Proof of Uncountable Basis for $\mathbb{N} \to \mathbb{R}$ over $\mathbb{R}$

Here is a diaginalisation argument.

Let $\{f_i\}$ be a countable set we find $g\not \in span \{f_i\} $.

Construct $g$ as follows.

Look at the vector $$(f_0(0), f_0(1))$$ define $(g(0),g(1))$ not to be a linear multiple of this vector. Now look at the vectors

$$(f_0(2), f_0(3), f_0(4))$$ $$(f_1(2), f_1(3), f_1(4))$$ define $(g(2),g(3),g(4))$ not a linear combination of these vectors. Now look at the vectors $$(f_0(5), f_0(6), f_0(7),f_0(8))$$ $$(f_1(5), f_1(6), f_1(7),f_1(8))$$ $$(f_2(5), f_2(6), f_2(7),f_2(8))$$

define $(g(5),g(6),g(7),g(8))$ not in the span of these three vectors, etc. I think the construction in clear, and $g$ is not in the span. Thus there is no countable basis.


There are uncountably many functions $\mathbb N\to\{0,1\}$. Well-order them all, and then remove each one that is a (finite) linear combination of vectors that come earlier in the well-order. The result is, by contruction, a linearly independent set in your vector space. How large is it?

I claim that each of the removed vectors is not just a linear combination of vectors that remain, but a rational linear combination of such vectors. In each case, when we express the new vector as a linear combination of finitely many already-accepted ones, we have to solve an equation involving a matrix that is infinitely tall but has finite width. But because all elements are either $0$ or $1$, there are actually only finitely many different rows in the matrix, so we can find the coefficients by doing ordinary finite-dimensional linear algebra over $\mathbb Q$.

Now, if the reduced set of $0,1$-vectors were countable, there would be only countably many different finite rational combinations of them -- but this contradicts the fact that there are uncountably many vectors to express.

So we have an uncountable linearly independent set in your vector space, and if we extend that to a basis, we get an uncountable basis.


I don't have a proof with Zorn's Lemma, but probably you like this one aswell:

The space you consider contains $\ell^\infty$, the space of bounded sequences, so if we can show that this space has an uncountable base the same is true for the space of all sequences.

The space $\ell^\infty$ can be made a Banach-space if we consider the supremum-norm on it. But infinite dimensional Banach-spaces can't have a countable Hamel-Base which is due to Baire's theorem.

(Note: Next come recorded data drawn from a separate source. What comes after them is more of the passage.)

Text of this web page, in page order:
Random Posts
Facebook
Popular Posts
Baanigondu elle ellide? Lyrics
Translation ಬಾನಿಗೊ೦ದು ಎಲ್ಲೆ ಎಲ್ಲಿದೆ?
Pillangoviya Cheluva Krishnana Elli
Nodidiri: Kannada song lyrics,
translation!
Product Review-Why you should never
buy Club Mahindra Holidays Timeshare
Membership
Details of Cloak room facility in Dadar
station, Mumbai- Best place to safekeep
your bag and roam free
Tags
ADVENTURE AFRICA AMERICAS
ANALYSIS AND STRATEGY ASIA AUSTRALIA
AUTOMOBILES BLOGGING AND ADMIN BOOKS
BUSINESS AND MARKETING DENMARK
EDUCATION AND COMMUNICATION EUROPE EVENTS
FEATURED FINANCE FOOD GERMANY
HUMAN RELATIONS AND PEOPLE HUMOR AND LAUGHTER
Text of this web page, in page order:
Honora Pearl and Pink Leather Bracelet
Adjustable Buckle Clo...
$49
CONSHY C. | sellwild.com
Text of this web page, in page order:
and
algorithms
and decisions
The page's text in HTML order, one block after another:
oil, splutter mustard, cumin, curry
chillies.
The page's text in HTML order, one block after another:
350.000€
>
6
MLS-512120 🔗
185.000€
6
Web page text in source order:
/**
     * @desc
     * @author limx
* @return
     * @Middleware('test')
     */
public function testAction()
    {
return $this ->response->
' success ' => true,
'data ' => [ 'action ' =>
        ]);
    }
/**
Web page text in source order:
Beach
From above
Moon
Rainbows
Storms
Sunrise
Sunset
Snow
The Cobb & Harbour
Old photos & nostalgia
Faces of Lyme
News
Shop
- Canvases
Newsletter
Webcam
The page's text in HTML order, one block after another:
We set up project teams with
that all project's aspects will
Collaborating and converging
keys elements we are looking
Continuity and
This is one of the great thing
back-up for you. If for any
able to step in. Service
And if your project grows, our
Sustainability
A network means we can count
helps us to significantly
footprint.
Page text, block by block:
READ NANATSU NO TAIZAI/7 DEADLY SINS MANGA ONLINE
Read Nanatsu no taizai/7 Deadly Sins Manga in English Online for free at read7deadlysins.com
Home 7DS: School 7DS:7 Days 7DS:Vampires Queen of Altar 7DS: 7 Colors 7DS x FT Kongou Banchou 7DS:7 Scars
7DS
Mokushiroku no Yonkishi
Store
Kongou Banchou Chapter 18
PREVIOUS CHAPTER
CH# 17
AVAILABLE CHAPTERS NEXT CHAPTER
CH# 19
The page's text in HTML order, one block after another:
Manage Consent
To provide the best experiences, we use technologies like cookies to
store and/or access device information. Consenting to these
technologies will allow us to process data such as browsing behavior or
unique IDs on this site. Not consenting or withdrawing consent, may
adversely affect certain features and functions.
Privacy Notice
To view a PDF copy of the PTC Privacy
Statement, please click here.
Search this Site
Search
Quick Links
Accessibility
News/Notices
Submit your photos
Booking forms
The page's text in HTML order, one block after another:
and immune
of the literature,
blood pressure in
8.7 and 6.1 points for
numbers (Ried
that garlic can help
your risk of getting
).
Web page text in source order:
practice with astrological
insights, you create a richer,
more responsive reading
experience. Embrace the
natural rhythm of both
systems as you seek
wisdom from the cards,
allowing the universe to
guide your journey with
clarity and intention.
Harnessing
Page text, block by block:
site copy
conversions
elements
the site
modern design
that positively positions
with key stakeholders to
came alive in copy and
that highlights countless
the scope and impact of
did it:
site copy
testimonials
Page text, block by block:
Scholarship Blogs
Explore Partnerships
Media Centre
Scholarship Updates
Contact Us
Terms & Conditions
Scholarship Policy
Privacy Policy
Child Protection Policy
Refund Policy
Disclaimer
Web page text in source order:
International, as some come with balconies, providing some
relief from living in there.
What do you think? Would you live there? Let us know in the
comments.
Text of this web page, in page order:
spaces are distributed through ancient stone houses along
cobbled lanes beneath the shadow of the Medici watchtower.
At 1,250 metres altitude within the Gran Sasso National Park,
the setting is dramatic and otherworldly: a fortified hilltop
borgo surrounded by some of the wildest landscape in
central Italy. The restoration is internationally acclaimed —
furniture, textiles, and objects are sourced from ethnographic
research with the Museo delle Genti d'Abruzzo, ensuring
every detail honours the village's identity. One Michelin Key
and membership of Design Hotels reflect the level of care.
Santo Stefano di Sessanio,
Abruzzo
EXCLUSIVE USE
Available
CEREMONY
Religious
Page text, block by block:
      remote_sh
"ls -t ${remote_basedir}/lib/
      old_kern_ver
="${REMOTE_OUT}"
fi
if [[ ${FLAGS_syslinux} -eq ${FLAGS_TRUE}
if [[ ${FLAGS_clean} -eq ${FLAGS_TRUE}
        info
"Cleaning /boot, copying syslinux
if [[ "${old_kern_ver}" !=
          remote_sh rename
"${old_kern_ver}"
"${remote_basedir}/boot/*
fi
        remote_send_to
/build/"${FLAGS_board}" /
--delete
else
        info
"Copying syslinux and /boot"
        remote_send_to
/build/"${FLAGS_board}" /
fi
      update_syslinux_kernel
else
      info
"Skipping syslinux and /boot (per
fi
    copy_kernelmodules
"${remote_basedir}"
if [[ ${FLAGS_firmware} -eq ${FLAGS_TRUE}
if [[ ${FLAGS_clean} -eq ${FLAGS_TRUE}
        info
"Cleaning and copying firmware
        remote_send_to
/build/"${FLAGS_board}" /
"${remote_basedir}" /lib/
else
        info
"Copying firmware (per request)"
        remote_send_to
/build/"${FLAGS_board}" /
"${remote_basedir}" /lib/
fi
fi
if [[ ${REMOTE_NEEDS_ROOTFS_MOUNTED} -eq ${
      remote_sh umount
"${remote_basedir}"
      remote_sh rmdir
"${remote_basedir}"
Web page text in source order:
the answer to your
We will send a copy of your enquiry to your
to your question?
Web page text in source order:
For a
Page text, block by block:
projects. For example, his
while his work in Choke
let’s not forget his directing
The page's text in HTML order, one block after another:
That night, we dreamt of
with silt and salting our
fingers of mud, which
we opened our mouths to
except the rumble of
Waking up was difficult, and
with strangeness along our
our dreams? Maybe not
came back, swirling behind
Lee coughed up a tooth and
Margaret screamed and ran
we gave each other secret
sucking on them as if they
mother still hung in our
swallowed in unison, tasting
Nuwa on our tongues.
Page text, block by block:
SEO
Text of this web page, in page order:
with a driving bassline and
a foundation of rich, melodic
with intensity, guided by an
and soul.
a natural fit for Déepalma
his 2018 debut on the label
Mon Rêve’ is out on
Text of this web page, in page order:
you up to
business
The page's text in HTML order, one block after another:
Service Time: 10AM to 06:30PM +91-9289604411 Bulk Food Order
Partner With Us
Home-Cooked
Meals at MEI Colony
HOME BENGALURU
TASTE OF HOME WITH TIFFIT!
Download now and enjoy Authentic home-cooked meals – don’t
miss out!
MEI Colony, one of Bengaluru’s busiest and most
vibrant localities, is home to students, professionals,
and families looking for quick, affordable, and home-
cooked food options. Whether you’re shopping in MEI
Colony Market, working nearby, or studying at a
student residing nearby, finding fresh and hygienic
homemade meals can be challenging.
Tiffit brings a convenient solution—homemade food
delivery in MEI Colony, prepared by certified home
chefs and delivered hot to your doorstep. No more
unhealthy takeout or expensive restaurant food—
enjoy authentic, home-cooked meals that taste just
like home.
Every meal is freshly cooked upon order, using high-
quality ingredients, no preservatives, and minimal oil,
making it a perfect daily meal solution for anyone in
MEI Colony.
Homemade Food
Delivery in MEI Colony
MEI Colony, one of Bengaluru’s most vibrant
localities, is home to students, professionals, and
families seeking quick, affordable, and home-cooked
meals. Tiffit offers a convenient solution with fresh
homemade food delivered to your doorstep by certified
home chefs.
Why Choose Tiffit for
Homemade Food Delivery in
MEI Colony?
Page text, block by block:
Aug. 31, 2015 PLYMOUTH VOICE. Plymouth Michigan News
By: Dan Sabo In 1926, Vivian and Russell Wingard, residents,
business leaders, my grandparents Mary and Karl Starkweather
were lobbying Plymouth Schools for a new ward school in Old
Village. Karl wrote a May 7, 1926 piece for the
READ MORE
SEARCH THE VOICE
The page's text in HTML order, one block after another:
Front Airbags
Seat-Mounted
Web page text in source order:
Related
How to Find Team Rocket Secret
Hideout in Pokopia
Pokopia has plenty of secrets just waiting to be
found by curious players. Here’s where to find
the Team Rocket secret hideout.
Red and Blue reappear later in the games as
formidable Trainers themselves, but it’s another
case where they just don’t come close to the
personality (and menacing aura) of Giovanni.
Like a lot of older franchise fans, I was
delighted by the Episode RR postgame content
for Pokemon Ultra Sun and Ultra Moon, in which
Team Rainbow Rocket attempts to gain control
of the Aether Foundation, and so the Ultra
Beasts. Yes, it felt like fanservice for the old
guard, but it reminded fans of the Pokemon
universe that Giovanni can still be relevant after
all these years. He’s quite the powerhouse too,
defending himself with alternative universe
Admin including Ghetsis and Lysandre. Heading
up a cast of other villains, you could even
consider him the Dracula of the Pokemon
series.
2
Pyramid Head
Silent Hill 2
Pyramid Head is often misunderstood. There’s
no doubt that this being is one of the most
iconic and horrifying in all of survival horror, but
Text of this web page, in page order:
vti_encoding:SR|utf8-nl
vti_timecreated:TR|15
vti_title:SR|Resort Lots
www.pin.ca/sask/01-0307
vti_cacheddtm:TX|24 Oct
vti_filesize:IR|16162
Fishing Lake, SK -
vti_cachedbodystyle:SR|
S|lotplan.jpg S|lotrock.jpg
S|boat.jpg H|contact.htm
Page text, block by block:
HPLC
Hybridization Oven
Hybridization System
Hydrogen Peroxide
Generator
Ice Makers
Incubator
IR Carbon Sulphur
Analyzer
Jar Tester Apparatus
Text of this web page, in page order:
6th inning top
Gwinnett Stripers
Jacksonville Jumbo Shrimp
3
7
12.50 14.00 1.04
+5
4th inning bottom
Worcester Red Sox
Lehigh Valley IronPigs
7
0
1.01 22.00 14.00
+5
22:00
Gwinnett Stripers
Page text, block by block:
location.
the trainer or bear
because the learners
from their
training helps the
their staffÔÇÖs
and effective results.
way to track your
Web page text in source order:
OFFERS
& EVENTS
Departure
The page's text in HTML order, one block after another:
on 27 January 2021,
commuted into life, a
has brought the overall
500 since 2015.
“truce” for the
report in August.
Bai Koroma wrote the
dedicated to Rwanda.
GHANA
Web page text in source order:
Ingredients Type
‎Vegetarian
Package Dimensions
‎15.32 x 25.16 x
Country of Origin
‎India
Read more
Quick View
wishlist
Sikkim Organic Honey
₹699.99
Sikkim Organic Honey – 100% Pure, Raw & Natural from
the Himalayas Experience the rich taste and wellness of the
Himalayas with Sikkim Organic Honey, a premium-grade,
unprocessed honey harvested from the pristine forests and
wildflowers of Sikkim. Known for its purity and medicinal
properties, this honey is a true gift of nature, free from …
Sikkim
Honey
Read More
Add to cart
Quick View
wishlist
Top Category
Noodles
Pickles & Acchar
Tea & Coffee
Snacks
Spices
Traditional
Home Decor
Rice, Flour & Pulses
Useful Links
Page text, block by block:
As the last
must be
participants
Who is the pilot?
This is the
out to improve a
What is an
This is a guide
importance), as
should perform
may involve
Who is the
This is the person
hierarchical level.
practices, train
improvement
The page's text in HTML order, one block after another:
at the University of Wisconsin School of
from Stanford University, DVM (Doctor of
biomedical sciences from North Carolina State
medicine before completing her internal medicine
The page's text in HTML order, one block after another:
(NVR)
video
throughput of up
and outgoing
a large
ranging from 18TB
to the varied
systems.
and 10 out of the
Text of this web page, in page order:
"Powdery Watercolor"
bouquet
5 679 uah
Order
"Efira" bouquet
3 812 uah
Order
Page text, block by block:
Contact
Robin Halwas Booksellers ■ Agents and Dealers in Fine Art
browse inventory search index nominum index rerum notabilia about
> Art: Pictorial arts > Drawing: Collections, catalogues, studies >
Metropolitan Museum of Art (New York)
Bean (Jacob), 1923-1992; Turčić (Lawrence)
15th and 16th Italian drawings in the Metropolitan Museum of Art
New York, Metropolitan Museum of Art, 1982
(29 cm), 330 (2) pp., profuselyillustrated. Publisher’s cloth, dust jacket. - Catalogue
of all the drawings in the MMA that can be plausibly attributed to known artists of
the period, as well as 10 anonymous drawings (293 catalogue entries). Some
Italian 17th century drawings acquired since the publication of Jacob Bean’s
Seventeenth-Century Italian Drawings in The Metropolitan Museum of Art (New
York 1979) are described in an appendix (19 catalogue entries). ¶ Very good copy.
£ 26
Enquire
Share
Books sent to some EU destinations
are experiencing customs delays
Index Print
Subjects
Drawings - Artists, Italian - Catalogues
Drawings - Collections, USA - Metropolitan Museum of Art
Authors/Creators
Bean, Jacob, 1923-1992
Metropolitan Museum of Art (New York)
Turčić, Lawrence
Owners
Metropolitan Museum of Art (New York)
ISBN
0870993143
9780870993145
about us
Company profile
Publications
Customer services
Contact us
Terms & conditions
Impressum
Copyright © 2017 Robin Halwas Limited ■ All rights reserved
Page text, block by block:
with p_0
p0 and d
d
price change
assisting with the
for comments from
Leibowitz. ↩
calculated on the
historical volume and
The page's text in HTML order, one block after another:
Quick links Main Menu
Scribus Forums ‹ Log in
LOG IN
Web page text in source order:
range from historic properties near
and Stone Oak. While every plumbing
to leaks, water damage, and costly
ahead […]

If $(b_n)_{n\in\mathbb N}$ was a Hamel-base of $\ell^\infty$ then $\ell^\infty = \bigcup_{n\in\mathbb N}\operatorname{span}(b_1,...,b_n)$. Baire's theorem tells us that one of the sets in the union has nonempty interior, thus is all of $\ell^\infty$ because it is also a subspace. This is a contradiction because it would make $\ell^\infty$ finite-dimensional.